STJ: A decisão sobre o rol taxativo da ANS e as atualizações trazidas pela Lei n° 14.454/2022
POR: Maiara Ribeiro de Oliveira
O presente acórdão trata-se do que ficou conhecido como o debate sobre o rol taxativo, que discutiu direitos e obrigações da relação contratual que envolviam os planos de saúde e seus usuários. No julgamento, o Superior Tribunal de Justiça (STJ) compreendeu ser taxativo o rol de procedimentos estabelecidos pela Agência Nacional de Saúde Suplementar (ANS)[1], não sendo as operadoras dos planos de saúde obrigadas a cobrirem tratamentos não previstos na lista. Nesse sentido, firmou-se o que entendimento de que as operadoras dos planos de saúde estavam amparadas pela excludente de responsabilidade civil do exercício regular do direito, disposto no artigo 188, inciso I, do Código Civil (CC).
Interessante observar que havia, até então, posicionamentos contrários entre as duas turmas integrantes da segunda seção do STJ: a Terceira Turma ratificava ser o rol de procedimentos em saúde, com fulcro em lei e editado pela ANS, de caráter meramente exemplificativo; já a Quarta Turma, a partir do julgado no REsp n. 1.733.013/PR (decidido em 10/12/2019, publicado no DJe 20/2/2020), definia, após aprimorado o exame do tema com participação de diversos amici curiae, o rol como taxativo[2].
O que restou decidido pelo STJ é que não há o dever de fornecer toda e qualquer cobertura exigida pelos usuários dos planos de saúde. O rol da ANS, de acordo com o STJ, demonstra não privilegiar nenhuma das partes da relação contratual, pois era a solução estabelecida pelo próprio legislador para se apropriar da relação contratual. Com efeito, firmou-se o entendimento de que não caberia ao Poder Judiciário substituir o legislador, infringindo a tripartição de poderes e suprimindo a função legal da ANS, não competindo aos magistrados a imposição dos próprios valores de modo a submeter o jurisdicionado a amplo subjetivismo.
Diante de todo o exposto, o que se verifica no caso concreto é que o contrato de assistência à saúde coloca em conflito dois valores adversos. De um lado, a operação econômica, das quais a estabilidade deve ser resguardada como meio de assegurar a utilidade do contrato. Ao contrário, o interesse material do consumidor na preservação da sua saúde. Desse modo, o STJ concluiu que, se fosse o rol da ANS meramente exemplificativo, descaracterizaria sua função principal, não sendo capaz de fixar o preço da cobertura diante de lista de procedimentos indefinida. O prejuízo para o consumidor seria, pois, imprescindível. Nesse caso, por maioria dos votos e, embora por fundamentações distintas, estabeleceu-se a tese quanto à taxatividade, via de regra, do rol de procedimentos da ANS, negando-se, assim, provimento aos embargos de divergência.
Depois de finalizado o julgado do STJ acima analisado, novas repercussões sobre a temática surgiram.
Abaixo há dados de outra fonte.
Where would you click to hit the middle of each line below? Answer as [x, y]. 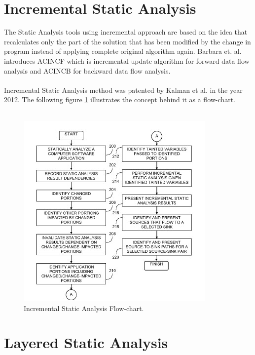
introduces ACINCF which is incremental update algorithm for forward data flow [127, 60]
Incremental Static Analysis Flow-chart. [84, 308]
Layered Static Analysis [86, 342]
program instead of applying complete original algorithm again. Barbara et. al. [123, 51]
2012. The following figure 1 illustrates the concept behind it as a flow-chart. [120, 99]
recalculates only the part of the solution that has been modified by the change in [127, 41]
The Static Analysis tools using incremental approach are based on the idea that [126, 32]
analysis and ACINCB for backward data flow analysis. [87, 70]
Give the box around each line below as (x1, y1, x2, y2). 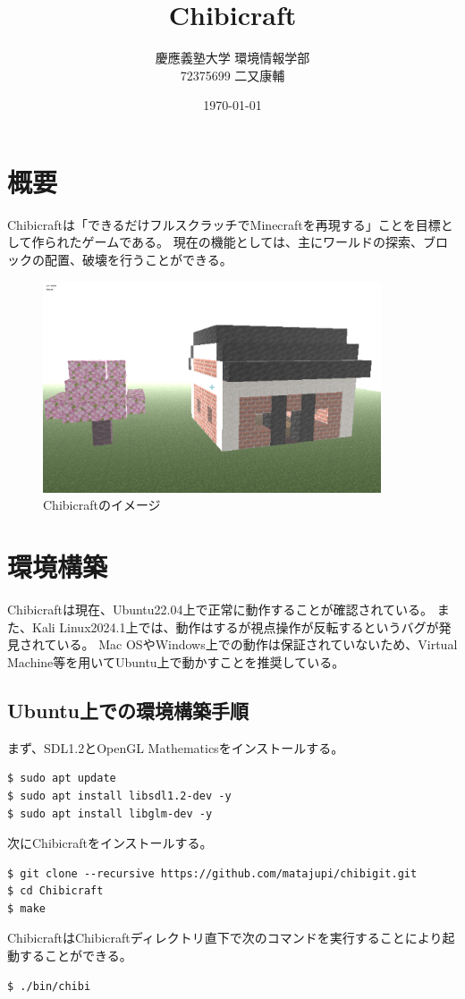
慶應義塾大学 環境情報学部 (155, 48, 310, 67)
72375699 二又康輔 (180, 65, 285, 84)
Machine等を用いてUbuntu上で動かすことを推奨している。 (7, 652, 345, 671)
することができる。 (19, 946, 132, 965)
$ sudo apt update (7, 772, 116, 785)
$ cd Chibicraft (7, 885, 104, 898)
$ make (7, 902, 46, 915)
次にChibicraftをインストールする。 (7, 834, 213, 852)
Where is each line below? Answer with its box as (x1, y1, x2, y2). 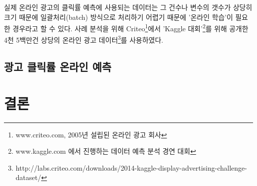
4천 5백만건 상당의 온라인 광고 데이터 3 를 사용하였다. (4, 33, 164, 45)
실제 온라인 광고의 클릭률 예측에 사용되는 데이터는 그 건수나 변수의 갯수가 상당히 (4, 2, 253, 12)
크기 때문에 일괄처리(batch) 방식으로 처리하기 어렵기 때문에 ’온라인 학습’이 (4, 11, 233, 22)
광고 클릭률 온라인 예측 (4, 59, 112, 74)
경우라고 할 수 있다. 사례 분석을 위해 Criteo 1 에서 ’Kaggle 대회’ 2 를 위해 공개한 (12, 22, 249, 33)
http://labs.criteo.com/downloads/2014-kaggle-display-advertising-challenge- (15, 162, 247, 173)
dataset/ (15, 172, 42, 183)
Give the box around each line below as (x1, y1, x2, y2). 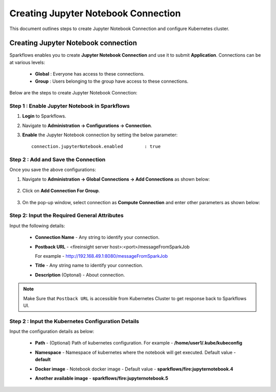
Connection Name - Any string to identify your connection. (35, 234, 160, 240)
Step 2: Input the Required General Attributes (9, 212, 124, 219)
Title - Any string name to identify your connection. (35, 262, 143, 268)
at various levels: (9, 59, 45, 65)
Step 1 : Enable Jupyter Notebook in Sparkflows (9, 102, 130, 109)
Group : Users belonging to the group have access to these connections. (35, 78, 189, 84)
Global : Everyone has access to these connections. (35, 71, 145, 77)
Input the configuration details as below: (9, 328, 95, 334)
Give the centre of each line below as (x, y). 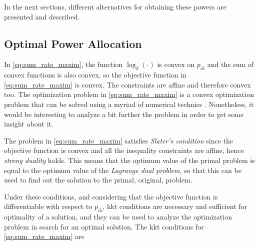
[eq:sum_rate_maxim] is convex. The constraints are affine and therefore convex (127, 84)
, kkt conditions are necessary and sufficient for (175, 206)
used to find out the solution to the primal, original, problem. (98, 180)
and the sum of (230, 64)
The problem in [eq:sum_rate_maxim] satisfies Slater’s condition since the (119, 140)
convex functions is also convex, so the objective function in (95, 75)
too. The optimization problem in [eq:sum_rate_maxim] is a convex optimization (129, 94)
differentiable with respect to (48, 206)
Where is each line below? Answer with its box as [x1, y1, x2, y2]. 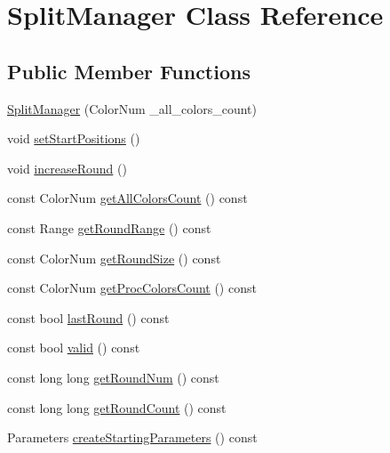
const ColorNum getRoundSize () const [7, 248, 221, 267]
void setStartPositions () [7, 129, 140, 148]
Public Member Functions [7, 57, 251, 85]
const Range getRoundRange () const [7, 218, 211, 237]
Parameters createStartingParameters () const [7, 428, 258, 447]
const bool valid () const [7, 338, 140, 357]
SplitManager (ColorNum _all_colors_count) [7, 99, 258, 117]
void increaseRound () [7, 158, 127, 177]

Dentro desse contexto, foi promulgada a Lei n° 14.454, de 21 de setembro de 2022, estabelecendo critérios que permitem a cobertura de exames ou tratamentos de saúde que não estão incluídos no rol de procedimentos e eventos em saúde suplementar.
Atualmente, portanto, caso o tratamento ou procedimento prescrito por médico ou odontólogo assistente que não estejam previstos no rol da ANS a cobertura poderá ser autorizada pela operadora de planos de assistência à saúde nos seguintes casos: a) exista comprovação da eficácia, à luz das ciências da saúde, baseada em evidências científicas e plano terapêutico; ou b) existam recomendações pela Comissão Nacional de Incorporação de Tecnologias no Sistema Único de Saúde (Conitec), ou exista recomendação de, no mínimo, 1 (um) órgão de avaliação de tecnologias em saúde que tenha renome internacional, desde que sejam aprovadas também para seus nacionais.
[1] A Lei nº 9.961/2000 criou a ANS, impondo, no seu artigo 3°, a finalidade institucional de promover a defesa do interesse público na assistência suplementar à saúde.
[2] Salvo situações excepcionais, nas quais, dentro da instrução processual, o juízo pudesse estabelecer a cobertura que fosse necessária para a garantia da saúde do beneficiário.